# Reiner Office-Laptop



## huntertech (28. Februar 2010)

Welche Laptops könnt ihr für den reinen Office-Betrieb empfehlen? Sollte max. 700€ kosten, da aber keine Leistung für Spiele gebraucht wird, denke ich, man kommt auch etwas günstiger aus. Festplatte unter 250GB geht garnicht, 320GB wären optimal. Da viel gearbeitet wird, sollte der Bildschirm nicht allzu klein sein. Verarbeitung und Stabilität sollten natürlich auch möglichst gut sein.

Was könnt ihr da empfehlen?


----------



## poiu (28. Februar 2010)

was für wünsche hast denn noch, also:

Display Größe und entspiegelt oder nicht?
Mobil also klein und hohe Akkuleistung  oder eher in Richtung 15-17"?
Arbeitest du nur mit OFfice oder zB auch VIdeo schnitt...


----------



## huntertech (28. Februar 2010)

1. Nur office

2. Bildschirm 15" wäre gut, größer braucht nur mehr Strom  Akku natürlich möglichst groß

3. Entspiegelt wäre besser, LED-Hintergrund wäre auch nicht schlecht. Muss aber beides nicht, wäre aber wie gesagt ganz schön


----------



## Ezio (1. März 2010)

Wenn du nur Office brauchst, würde ich dir zu einem Thinkpad raten. Sind sehr gut verarbeitet und haben auch ein entspiegeltes Display.


----------



## huntertech (1. März 2010)

Bei den Thinkpads würde ich dann den SL510 mit einem C2D T6570 ganz ansprechend finden. Wie verhält dieser Prozzi sich denn im Vergleich zu den T4400/4300/4200? Merkt man den Unterschied von einem MB Cache überhaupt im Office-Betrieb?


----------



## Iceananas (1. März 2010)

Für den Officebetrieb wird man kaum was merken, das der Prozessor kaum beansprucht wird. Richtig "spürbarer" Performanceschub mit "wow"-Effekt erreicht man sowieso nur durch SSDs, die sind in dieser Preisklasse aber nicht drin. 

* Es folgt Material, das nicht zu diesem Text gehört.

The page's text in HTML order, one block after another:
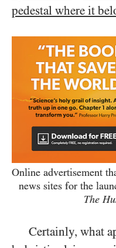
pedestal where it
Online advertisement
news sites for the
The
Certainly, what
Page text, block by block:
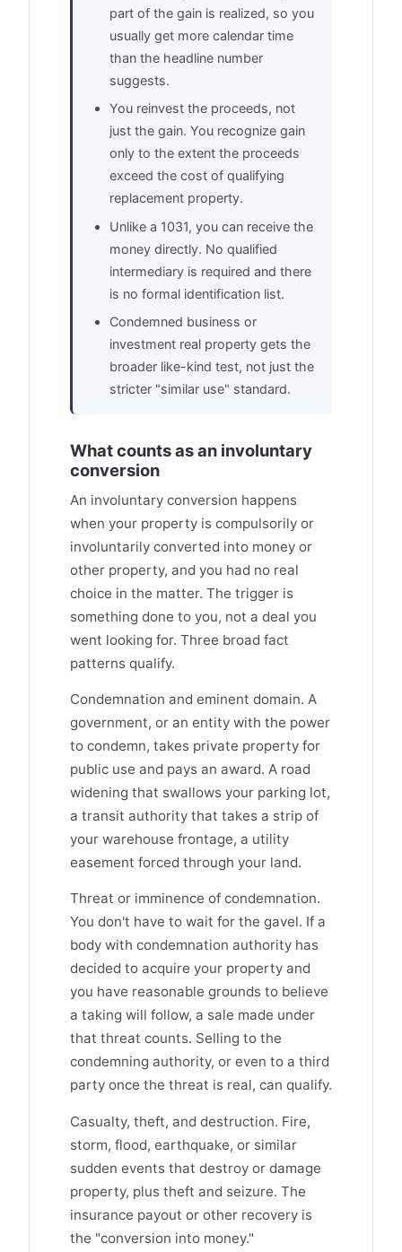
part of the gain is realized, so you
usually get more calendar time
than the headline number
suggests.
You reinvest the proceeds, not
just the gain. You recognize gain
only to the extent the proceeds
exceed the cost of qualifying
replacement property.
Unlike a 1031, you can receive the
money directly. No qualified
intermediary is required and there
is no formal identification list.
Condemned business or
investment real property gets the
broader like-kind test, not just the
stricter "similar use" standard.
What counts as an involuntary
conversion
An involuntary conversion happens
when your property is compulsorily or
involuntarily converted into money or
other property, and you had no real
choice in the matter. The trigger is
something done to you, not a deal you
went looking for. Three broad fact
patterns qualify.
Condemnation and eminent domain. A
government, or an entity with the power
to condemn, takes private property for
public use and pays an award. A road
widening that swallows your parking lot,
a transit authority that takes a strip of
your warehouse frontage, a utility
easement forced through your land.
Threat or imminence of condemnation.
You don't have to wait for the gavel. If a
body with condemnation authority has
decided to acquire your property and
you have reasonable grounds to believe
a taking will follow, a sale made under
that threat counts. Selling to the
condemning authority, or even to a third
party once the threat is real, can qualify.
Casualty, theft, and destruction. Fire,
storm, flood, earthquake, or similar
sudden events that destroy or damage
property, plus theft and seizure. The
insurance payout or other recovery is
the "conversion into money."
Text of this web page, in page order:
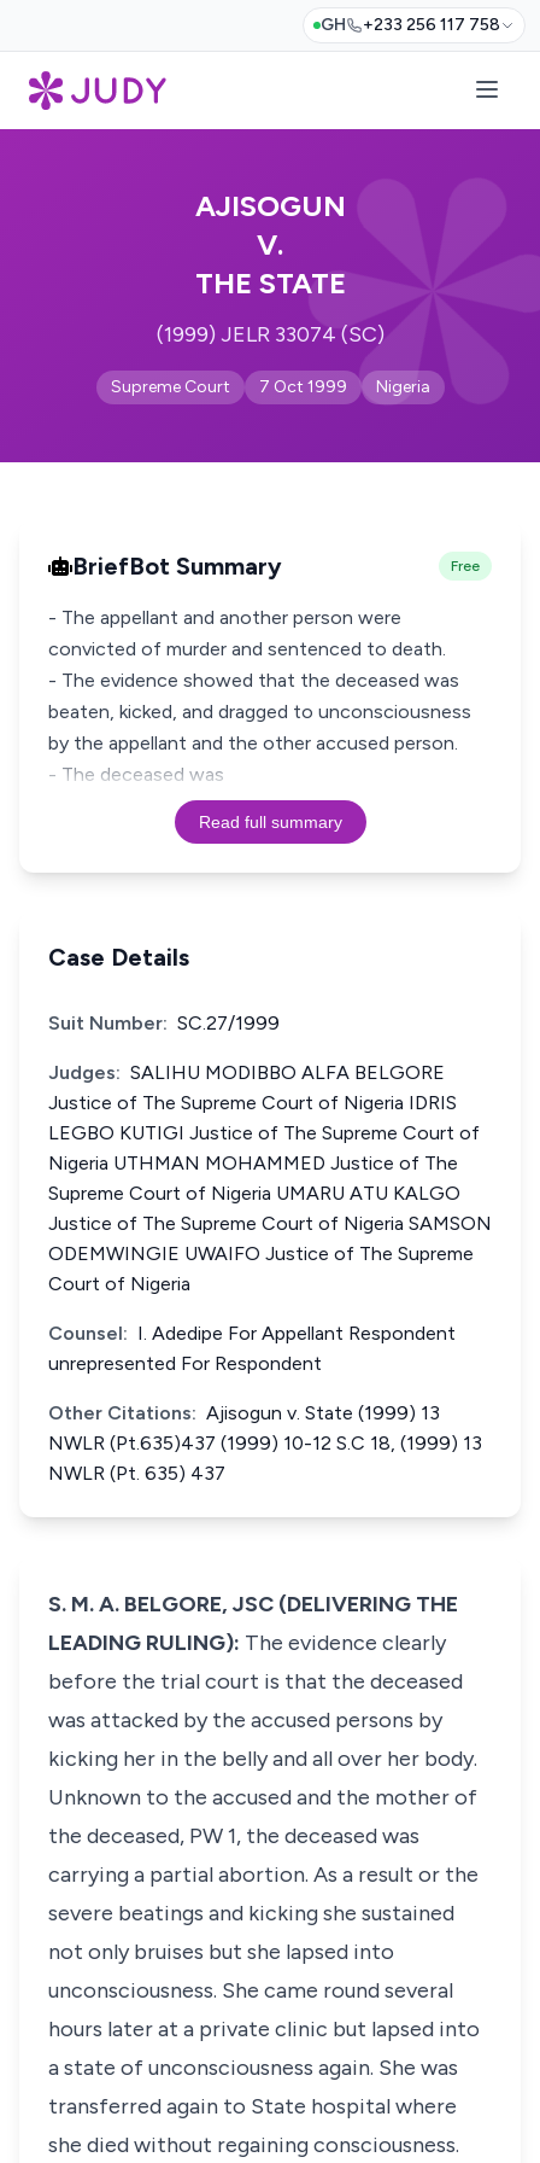
GH +233 256 117 758
AJISOGUN
V.
THE STATE
(1999) JELR 33074 (SC)
Supreme Court 7 Oct 1999 Nigeria
BriefBot Summary Free
- The appellant and another person were
convicted of murder and sentenced to death.
- The evidence showed that the deceased was
beaten, kicked, and dragged to unconsciousness
by the appellant and the other accused person.
- The deceased was
Read full summary
Case Details
Suit Number: SC.27/1999
Judges: SALIHU MODIBBO ALFA BELGORE
Justice of The Supreme Court of Nigeria IDRIS
LEGBO KUTIGI Justice of The Supreme Court of
Nigeria UTHMAN MOHAMMED Justice of The
Supreme Court of Nigeria UMARU ATU KALGO
Justice of The Supreme Court of Nigeria SAMSON
ODEMWINGIE UWAIFO Justice of The Supreme
Court of Nigeria
Counsel: I. Adedipe For Appellant Respondent
unrepresented For Respondent
Other Citations: Ajisogun v. State (1999) 13
NWLR (Pt.635)437 (1999) 10-12 S.C 18, (1999) 13
NWLR (Pt. 635) 437
S. M. A. BELGORE, JSC (DELIVERING THE
LEADING RULING): The evidence clearly
before the trial court is that the deceased
was attacked by the accused persons by
kicking her in the belly and all over her body.
Unknown to the accused and the mother of
the deceased, PW 1, the deceased was
carrying a partial abortion. As a result or the
severe beatings and kicking she sustained
not only bruises but she lapsed into
unconsciousness. She came round several
hours later at a private clinic but lapsed into
a state of unconsciousness again. She was
transferred again to State hospital where
she died without regaining consciousness.

Der Prozessor ist trotzdem mehr als ausreichend für Office.


----------



## poiu (2. März 2010)

sieh dir mal die Lenovo R400 an 
Lenovo IBM ThinkPad R400, Core 2 Duo T6670 2.20GHz, 2048MB, 250GB, DVD+/-RW, 14.1" (NN932GE) Preisvergleich bei Geizhals.at Deutschland

hat ein bekannter von mir und ist sehr zufrieden damit, ist aber etwas teurer!

Lenovo IBM ThinkPad R500, Core 2 Duo T6670 2.20GHz, 2048MB, 250GB, DVD+/-RW, 15.4" (NP2A9GE) Preisvergleich bei Geizhals.at Deutschland
Lenovo IBM ThinkPad R500, Core 2 Duo T6670 2.20GHz, 2048MB, 250GB, DVD+/-RW, 15.4" (NP2AAGE) Preisvergleich bei Geizhals.at Deutschland

sonst vielleicht die Acer Extensa 5630 =15,4" oder Acer Extensa 5635 = 15,6" mit LED beleuchtung

13.1" bis 16.4" TFT Preisvergleich bei Geizhals.at Deutschland

die fangen schon bei 350€, ganz brauchbar und wenn die nach zwei Jahren kaputt gehen sollten^^ kann man das bei dem Preis auch verschmerzen^^

nimm aber mindestens eine T4x00 CPU

wenn die Glare nicht stören sollte dann sieh dir die an 

http://geizhals.at/deutschland/a457882.html
http://geizhals.at/deutschland/a460817.html

Hardware und Verabreichung ist für denn Preis wirklich sehr gut und der Support von Samsung ist auch nicht übel.
Das gewicht ist auch sehr angenehm für ein 15,6", da ist die Konkurrenz schon meist bei fast 3kg


----------



## Zwiebelschale (4. März 2010)

die acer e-machines sind doch eig. nur zum arbeiten konzipiert und machten in meinen augen immer einen sehr soliden eindruck


----------



## huntertech (4. März 2010)

Habe meinem bekannten jetzt mal eine Vergleichstabelle gemacht, wo diese Laptops hier drin sind:

-Asus K50IN bzw. K50IJ
-Acer Extensa 5630EZ bzw. 5636Z
-Lenovo IBM ThinkPad SL510

Habe auch Stundenlang Testberichte u.Ä. gesucht und habe ihm dann das Lenovo-Gerät empfohlen... ,mal sehen, was draus wird


----------